9. Peugh v. United States, 133 S.Ct. 2072, 2078 (2013).
10. U.S.S.G. § 2L1.2.
11. U.S.S.G. § 2L1.2 Application Note 3(A) (2015).
12. United States v. Venzor-Granillo, 668 F.3d 1224, 1227 (10th Cir. 2012).
13. Id. (citing Taylor v. United States, 495 U.S. 575, 600-02 (1990)); Mathis v. United States, 136 S.Ct. 2243, 2248 (2016).
14. United States v. Navarro, 536 F. App'x 823, 825 (10th Cir. 2013) (citing United States v. Hernandez-Rodriguez, 388 F.3d 779, 782 (10th Cir. 2004)).
15. Id. (citing Hernandez-Rodriguez, 388 F.3d at 782-83).
16. Venzor-Granillo, 668 F.3d at 1231; cf. Descamps v. United States, 133 S.Ct. 2276, 2283, 186 (2013) (holding that the modified categorical approach does not apply to statutes "that contain a single, indivisible set of elements sweeping more broadly than the corresponding generic offense.").
17. Id. (citing United States v. Martinez-Hernandez, 422 F.3d 1084, 1086 (10th Cir. 2005)).
18. Gov't Ex. 2.
19. Venzor-Granillo, 668 F.3d at 1231.
20. Gov't Ex. 2 (stating in the Information that Defendant "did unlawfully, knowingly and without authority enter into an automobile . . . with the intent to commit a theft therein.").
21. 495 U.S. 575, 599 (1990).
22. Venzor-Granillo, 668 F.3d at 1232.
23. Id.
24. Id.
25. Id.
26. 136 S.Ct. 2243, 2254 (2016).
27. Sentencing Transcr. at 6:22-24.
28. Mathis, 136 S. Ct. at 2257.
29. Defendant made argument under State v. Cook, 191 P.3d 294 that the language "entering into or remaining within" in K.S.A. § 21-3715 are not divisible and are factual means of committing the crime. Defendant is correct that "entering into" and "remaining within" refer to legally distinct factual situations. State v. Frierson, 319 P.3d 515, 522 (Kan. 2014). Under Mathis, alternative means, or "various factual ways of committing some component of the offense," do not make a statute divisible and the categorical approach must be applied. Mathis, 136 S. Ct. at 2253. This does not, however, stop the Court from finding the statute is divisible based on other language in K.S.A. § 21-3715(c). As discussed above, the modified categorical approach was appropriate to determine whether Defendant intended to "commit a felony, theft or sexual battery therein." K.S.A. § 21-3715(c). Given Defendant's intent to commit theft, theft within the meaning of the statute must be compared to the generic definition of theft, not the generic definition of burglary.

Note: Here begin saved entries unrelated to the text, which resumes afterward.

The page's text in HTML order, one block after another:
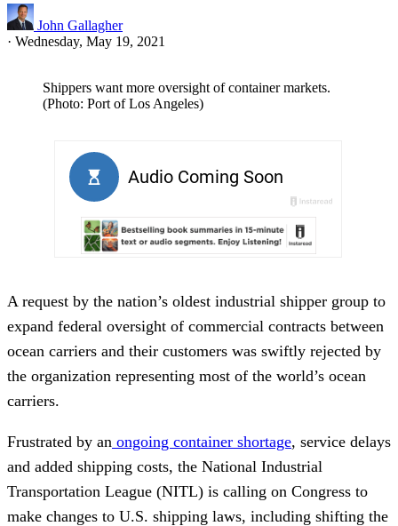
John Gallagher
· Wednesday, May 19, 2021
Shippers want more oversight of container markets.
(Photo: Port of Los Angeles)
A request by the nation’s oldest industrial shipper group to
expand federal oversight of commercial contracts between
ocean carriers and their customers was swiftly rejected by
the organization representing most of the world’s ocean
carriers.
Frustrated by an ongoing container shortage, service delays
and added shipping costs, the National Industrial
Transportation League (NITL) is calling on Congress to
make changes to U.S. shipping laws, including shifting the
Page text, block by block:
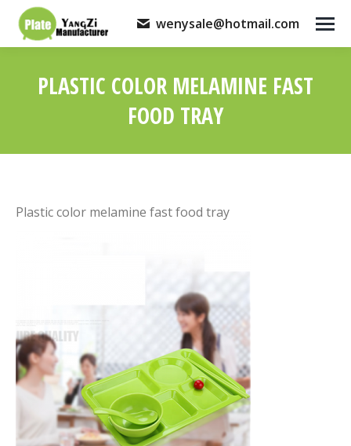
wenysale@hotmail.com
PLASTIC COLOR MELAMINE FAST
FOOD TRAY
Plastic color melamine fast food tray
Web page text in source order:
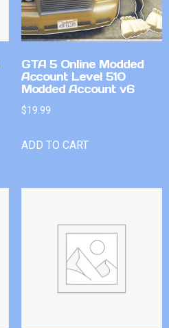
GTA 5 Online Modded
Account Level 510
Modded Account v6
$19.99
ADD TO CART
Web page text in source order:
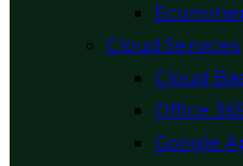
Cloud Services
Cloud
Office
Google
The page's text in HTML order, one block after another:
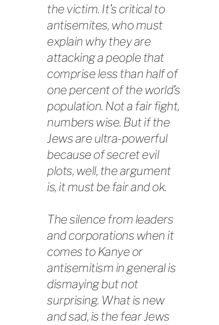
the victim. It’s critical to
antisemites, who must
explain why they are
attacking a people that
comprise less than half of
one percent of the world’s
population. Not a fair fight,
numbers wise. But if the
Jews are ultra-powerful
because of secret evil
plots, well, the argument
is, it must be fair and ok.
The silence from leaders
and corporations when it
comes to Kanye or
antisemitism in general is
dismaying but not
surprising. What is new
and sad, is the fear Jews

30. No. 13-10130-JTM, 2017 WL 25388, at *2 (D. Kan. Jan. 3, 2017).
31. Mathis, 136 S. Ct. at 2250 (using the generic definition of burglary from Taylor).
32. State v. Hargrove, 293 P.3d 787, 794 (Kan. 2013) (holding a burglary instruction to be erroneous where it failed to include for the jury's consideration the elements of theft) (citations omitted).
33. State v. Potts, 374 P.3d 639, 647 (Kan. 2016) (citing K.S.A. § 21-5801(a)(1) when defining theft in the context of the 2012 aggravated burglary statute).
34. Venzor-Granillo, 668 F.3d at 1232 (citing United States v. Vasquez-Flores, 265 F.3d 1122, 1125 (10th Cir. 2001)).
35. Id. (citing United States v. Cornelio-Pena, 435 F.3d 1279, 1286 (10th Cir. 2006)).